Human Rights Watch (HRW) publicó el 24 de agosto un informe que pone en evidencia una crisis silenciosa en Colombia: el reclutamiento sistemático de niños, niñas y adolescentes por grupos armados ilegales. Nariño aparece entre los departamentos con mayor concentración de casos documentados, junto a Cauca, Norte de Santander, Antioquia, Meta, Huila y Arauca. El documento de 124 páginas, titulado « Pensé que nunca volvería a ver a mi mamá », revela cómo plataformas como TikTok y Facebook han amplificado este fenómeno al convertirse en herramientas de reclutamiento dirigidas específicamente a menores de la región.
Según el análisis de datos de la Defensoría del Pueblo realizado por HRW, al menos 1.500 niños, niñas y adolescentes han sido reclutados desde 2021 en todo el país, aunque las cifras varían según la fuente consultada. La Defensoría registra 1.481 víctimas entre 2021 y 2025, mientras que la Fiscalía documenta 3.909 casos en el mismo periodo, más 74 adicionales solo en el primer semestre de 2026. El aumento se ha acelerado notoriamente desde 2023, marcando una tendencia creciente que alerta a organizaciones de derechos humanos.

Cifras que revelan vulnerabilidades estructurales
Los datos documentados por HRW muestran patrones alarmantes sobre quién es reclutado y en qué condiciones. Más de la mitad de los casos se concentran en Cauca, departamento donde la presencia de grupos armados es particularmente intensa. Los niños y niñas indígenas representan casi la mitad de los casos a pesar de que los pueblos indígenas constituyen apenas el 4% de la población colombiana, lo que refleja una vulnerabilidad desproporcionada de estas comunidades. Un dato particularmente grave es que más del 30% de los menores reclutados tenían entre 10 y 14 años, edad en la que, conforme al derecho internacional humanitario, el reclutamiento podría constituir un crimen de guerra. Las niñas, que representan el 40% de los casos, enfrentan además riesgo específico de violencia sexual dentro de los grupos armados.

Redes sociales como campo de reclutamiento
Uno de los hallazgos más inquietantes del informe es el papel central que han adquirido TikTok y Facebook en la estrategia de captación de menores. Investigadores de HRW crearon perfiles en ambas plataformas para rastrear el fenómeno, analizando 72 perfiles y 41 publicaciones donde reclutadores glorifican la vida armada y exhiben los supuestos beneficios de unirse a estos grupos. El contenido incluye frases como « quién disponible para trabajar », « info al DM » y « perdón mamá pero su hijo se metió al ruedo », acompañadas de imágenes de hombres armados en zonas rurales o cultivos de uso ilícito, musicalizadas con narcocorridos. Este patrón fue documentado específicamente en las regiones donde operan activamente disidencias de las FARC, el ELN y el Clan del Golfo — estructuras que también tienen presencia importante en el sur de Nariño. HRW también documentó publicaciones en las que criminales exhiben fajos de billetes y joyas, generando una narrativa de riqueza rápida que atrae a menores en condiciones de pobreza.

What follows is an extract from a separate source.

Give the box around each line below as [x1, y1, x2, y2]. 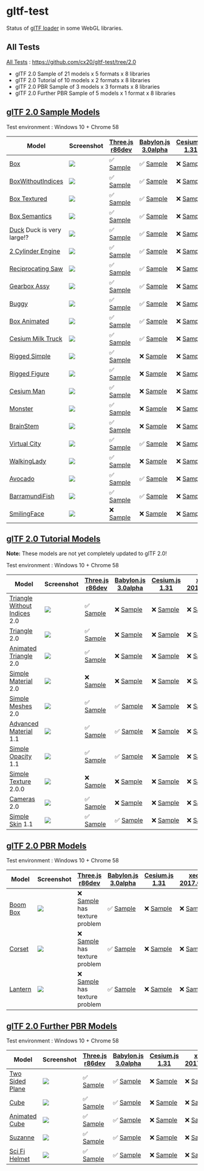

Las plataformas respondieron a las solicitudes de información de HRW. TikTok afirmó que previene « proactivamente » el uso de su plataforma por grupos armados mediante normas comunitarias, moderación automatizada y humana, además de protecciones por edad y canales de reporte directo a autoridades como el ICBF, la Policía y la Fiscalía. Meta, matriz de Facebook, aseguró que se « esfuerza constantemente por perfeccionar » su estrategia para combatir el reclutamiento de menores. Sin embargo, ambas compañías reconocieron ante HRW que « removieron el contenido de grupos armados que les señalamos », lo que sugiere que el problema requiere intervención externa para ser identificado y atendido.
El informe marca un antes y un después de la firma del acuerdo de paz con las FARC en 2016. Las dinámicas de reclutamiento cambiaron radicalmente: ya no existe un mando jerárquico único, sino alianzas cambiantes entre estructuras armadas que reclutan según sus necesidades operativas. Disidencias de las FARC son responsables del 74% de los casos documentados. Los menores ya no son utilizados exclusivamente como combatientes, sino cada vez más en tareas de apoyo como vigilancia, recolección de información, logística y control social sobre las comunidades — roles que los hacen menos visibles pero igual de vulnerables a la explotación y la violencia.
HRW pidió formalmente al presidente Abelardo de la Espriella adoptar una política integral de seguridad y justicia frente al reclutamiento infantil. La organización señaló que los esfuerzos estatales de recuperación y reintegración no se han adaptado a las nuevas dinámicas de violencia, y que los menores reciben tratamientos diferenciados según el grupo armado que los reclutó — una inconsistencia que deja vacíos críticos de protección y genera desigualdad en el acceso a programas de reinserción.